:: Material provided ::
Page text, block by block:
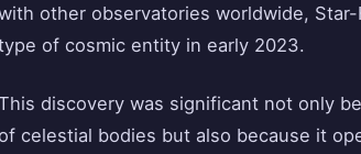
other observatories worldwide,
of cosmic entity in early 2023.
discovery was significant not only
of celestial bodies but also because it
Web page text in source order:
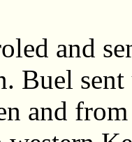
and
Buel
and
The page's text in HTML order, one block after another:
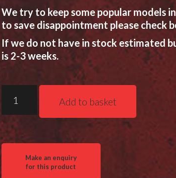
We try to keep some popular models
to save disappointment please check
If we do not have in stock estimated
is 2-3 weeks.
Vets
QDT
LS
(Leg
Stopper)
Tripod
Add to basket
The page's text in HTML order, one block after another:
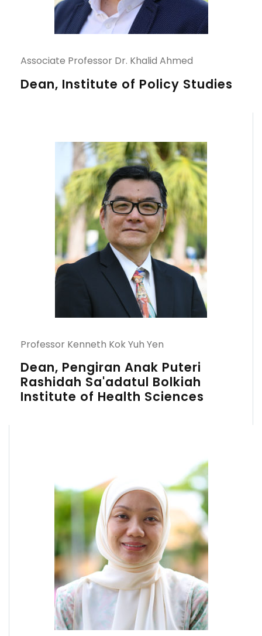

:: What to produce ::
Please quote the records above exactly, beginning at the line that contains "Web page text" and ending at their last line. Leave the pictures out.

:: Written response ::
Web page text in source order:
and
Buel
and
The page's text in HTML order, one block after another:
We try to keep some popular models
to save disappointment please check
If we do not have in stock estimated
is 2-3 weeks.
Vets
QDT
LS
(Leg
Stopper)
Tripod
Add to basket
The page's text in HTML order, one block after another:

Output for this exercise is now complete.